“Unfortunately, as far as cataract is concerned, as for lacrimal fistula, surgery has not really shown any improvement in recent times, and it still wavers uncertainly among various means for treating illnesses.
If there is one case in which surgical truth is difficult to discover, and needs to be researched with the same care and scrupulousness as judicial truth, it is without doubt that concerning which method is best for treating cataract and to bring to an end the interminable debates which, still today, divide supporters of extraction and couching (displacement) of the lens. Only after ample information and the most scrupulous enquiry, and new enquiry, actual facts, not opinions, carefully observed and judged honestly, will one be able eventually to decide which of the two methods is preferable, not as an exclusive method, but rather in general. In effect, there will always be circumstances in which, whether extremely small size [of the lens], excessive volume or excessive mobility of the eyeball, extraction is impracticable, and one finds oneself forced to try couching again, albeit reserving it as an exceptional method.
The traditional method of couching achieves so few treatment successes that, during the 17th century, surgeons more or less abandoned treatment to itinerant operators; if one is to believe Raw, it did not restore sight to a hundredth (one in a hundred) of patients.”

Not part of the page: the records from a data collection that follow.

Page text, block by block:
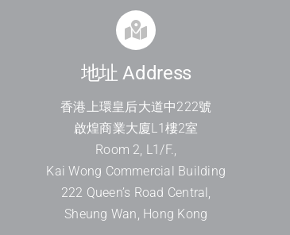
地址 Address
香港上環皇后大道中222號
啟煌商業大廈L1樓2室
Room 2, L1/F.,
Kai Wong Commercial Building
222 Queen’s Road Central,
Sheung Wan, Hong Kong
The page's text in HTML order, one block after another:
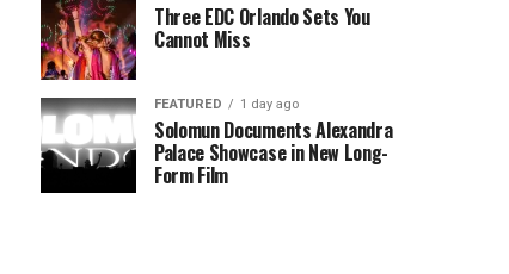
Three EDC Orlando Sets You
Cannot Miss
FEATURED 1 day ago
Solomun Documents Alexandra
Palace Showcase in New Long-
Form Film
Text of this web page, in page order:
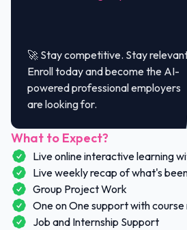
What to Expect?
Live online interactive learning
Live weekly recap of what's
Group Project Work
One on One support with
Job and Internship Support
🚀 Stay competitive. Stay
Enroll today and become the AI-
powered professional employers
are looking for.
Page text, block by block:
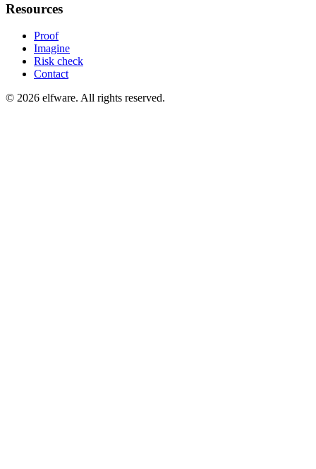
Resources
Proof
Imagine
Risk check
Contact
© 2026 elfware. All rights reserved.
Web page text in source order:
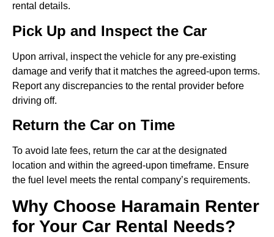
rental details.
Pick Up and Inspect the Car
Upon arrival, inspect the vehicle for any pre-existing
damage and verify that it matches the agreed-upon terms.
Report any discrepancies to the rental provider before
driving off.
Return the Car on Time
To avoid late fees, return the car at the designated
location and within the agreed-upon timeframe. Ensure
the fuel level meets the rental company’s requirements.
Why Choose Haramain Renter
for Your Car Rental Needs?
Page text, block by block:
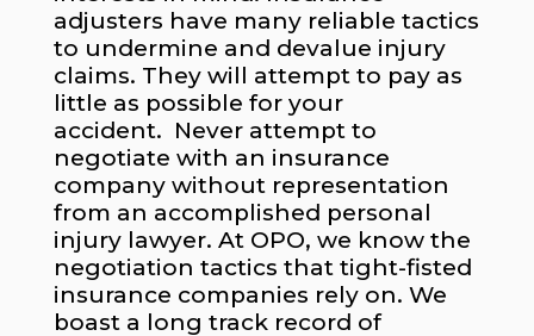
adjusters have many reliable tactics
to undermine and devalue injury
claims. They will attempt to pay as
little as possible for your
accident. Never attempt to
negotiate with an insurance
company without representation
from an accomplished personal
injury lawyer. At OPO, we know the
negotiation tactics that tight-fisted
insurance companies rely on. We
boast a long track record of
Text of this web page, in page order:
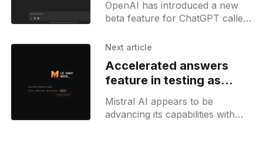
actions
OpenAI has introduced a new
beta feature for ChatGPT called
to handle scheduled actions and
available
Next article
Accelerated answers
feature in testing as
Mistral AI refines its
tools
Mistral AI appears to be
advancing its capabilities with
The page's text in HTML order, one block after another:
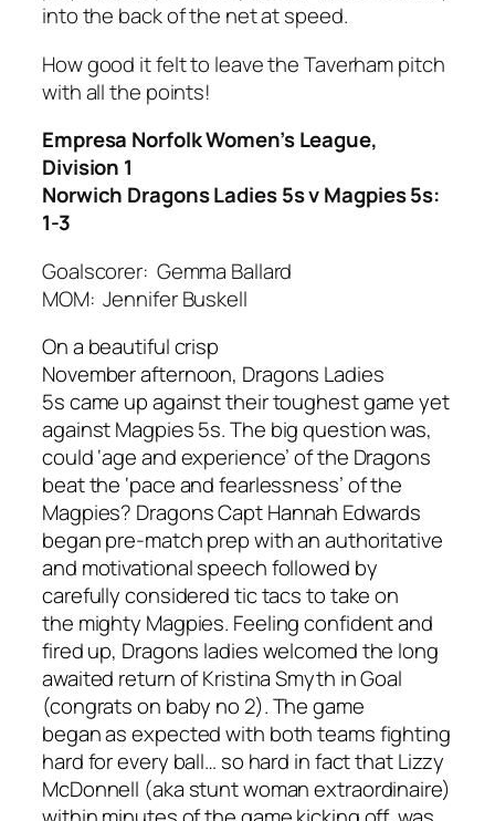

“Born in the bosom of the Royal Academy of Surgery, the wholly French method of extraction was welcomed since its birth by more or less universal applause. In vain, some foreign surgeons, Pott among them, remained loyal to the traditional method, or explicitly accorded it preference; the method of extraction favoured in France, as in the rest of Europe, up to the moment that Scarpa, reintroducing Pott’s views, borrowing from him the idea of a bent needle and hook, declared himself in support of the exclusive use of couching. Better knowledge about the mechanism of absorption, through which the displaced lens will disappear, provided Scarpa with a satisfactory explanation, a more effective treatment; the inconvenience associated with extraction grew every day by the failures of couching, becoming more numerous every day; and each [surgeon] invoking the experience and interpretation in his own way, resulting in endless debates about so simple a question with so simple an answer. Only one way is open to provide an escape from this maze of contradictory opinions and to resolve this important point in surgical doctrine. Under the eyes of the Academy, a certain number of patients must be gathered in a convenient place, then operated on comparatively according to the two methods, placing the individuals subjected to operation, as far as possible, in the same circumstances. An academic body alone, the sole interest of which is that of truth, is able to undertake and follow up such an experiment. Even the most able surgeon, and who in exercising his art aims at the truth with the greatest honesty and good faith, would be unable to defend himself against a multitude of prejudices, the existence and power of which he often ignores. Thence, what credibility can one attribute to those men of bad faith, for whom truth is nothing other than fashion acquired by a misrepresentation? And what have we to understand by what they name their ‘successes’ by the use of this or that method?”